Een bovenliggende sjabloon kan module-uitvoer in variabelen gebruiken, eigenschappen voor andere resourcedefinities gebruiken of variabelen en eigenschappen beschikbaar maken als uitvoer zelf. Door uitvoer beschikbaar te maken en te gebruiken in uw Bicep-bestanden, kunt u herbruikbare sets Bicep-modules maken die met uw team kunnen worden gedeeld en opnieuw kunnen worden gebruikt voor meerdere implementaties. Het is ook een goede gewoonte om een zinvolle beschrijving toe te voegen aan uitvoer met behulp van het @description
kenmerk:
@description('The fully qualified Azure resource ID of the blob container within the storage account.')
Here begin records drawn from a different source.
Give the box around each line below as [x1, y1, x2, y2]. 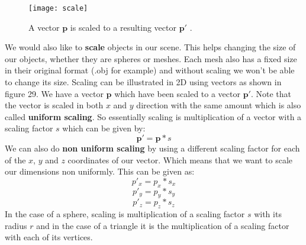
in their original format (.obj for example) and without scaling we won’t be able [5, 64, 295, 76]
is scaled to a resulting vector [70, 21, 176, 33]
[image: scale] [28, 4, 88, 12]
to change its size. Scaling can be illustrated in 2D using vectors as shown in [5, 76, 282, 88]
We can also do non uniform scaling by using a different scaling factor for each [5, 142, 300, 154]
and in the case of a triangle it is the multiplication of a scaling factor [36, 219, 289, 231]
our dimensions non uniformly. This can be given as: [5, 165, 195, 178]
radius [5, 219, 27, 231]

output blobContainerResourceId string = storageAccount::blobService::container.id
Tip
U kunt ook speciale services gebruiken voor het opslaan, beheren en openen van de instellingen die door uw Bicep-sjabloon worden gemaakt. Key Vault is ontworpen om beveiligde waarden op te slaan. Azure-app Configuratie is ontworpen om andere (niet-beveiligde) waarden op te slaan.
Modules aan elkaar koppelen
Het is gebruikelijk om een bovenliggend Bicep-bestand te maken dat meerdere modules samenstelt. Stel dat u een nieuwe Bicep-sjabloon bouwt om virtuele machines te implementeren die gebruikmaken van toegewezen virtuele netwerken. U kunt een module maken om een virtueel netwerk te definiëren. Vervolgens kunt u de resource-id van het subnet van het virtuele netwerk als uitvoer van die module gebruiken en gebruiken als invoer voor de virtuele-machinemodule:
@description('Username for the virtual machine.')
param adminUsername string
@description('Password for the virtual machine.')
@minLength(12)
@secure()
param adminPassword string
module virtualNetwork 'modules/vnet.bicep' = {
name: 'virtual-network'
}
module virtualMachine 'modules/vm.bicep' = {
name: 'virtual-machine'
params: {
adminUsername: adminUsername
adminPassword: adminPassword
subnetResourceId: virtualNetwork.outputs.subnetResourceId
}
}
In dit voorbeeld worden symbolische namen gebruikt voor de verwijzing tussen de modules. Deze verwijzing helpt Bicep om automatisch inzicht te hebben in de relaties tussen de modules.
Omdat Bicep begrijpt dat er een afhankelijkheid is, worden de modules op volgorde geïmplementeerd:
- Bicep implementeert alles in de
virtualNetwork
module. - Als deze implementatie slaagt, opent Bicep de
subnetResourceId
uitvoerwaarde en geeft deze als parameter door aan devirtualMachine
module. - Bicep implementeert alles in de
virtualMachine
module.
Notitie
Wanneer u afhankelijk bent van een module, wacht Bicep totdat de volledige module-implementatie is voltooid. Het is belangrijk om dit te onthouden wanneer u uw modules plant. Als u een module maakt die een resource definieert die lang duurt om te implementeren, wachten alle andere resources die afhankelijk zijn van die module totdat de implementatie van de hele module is voltooid.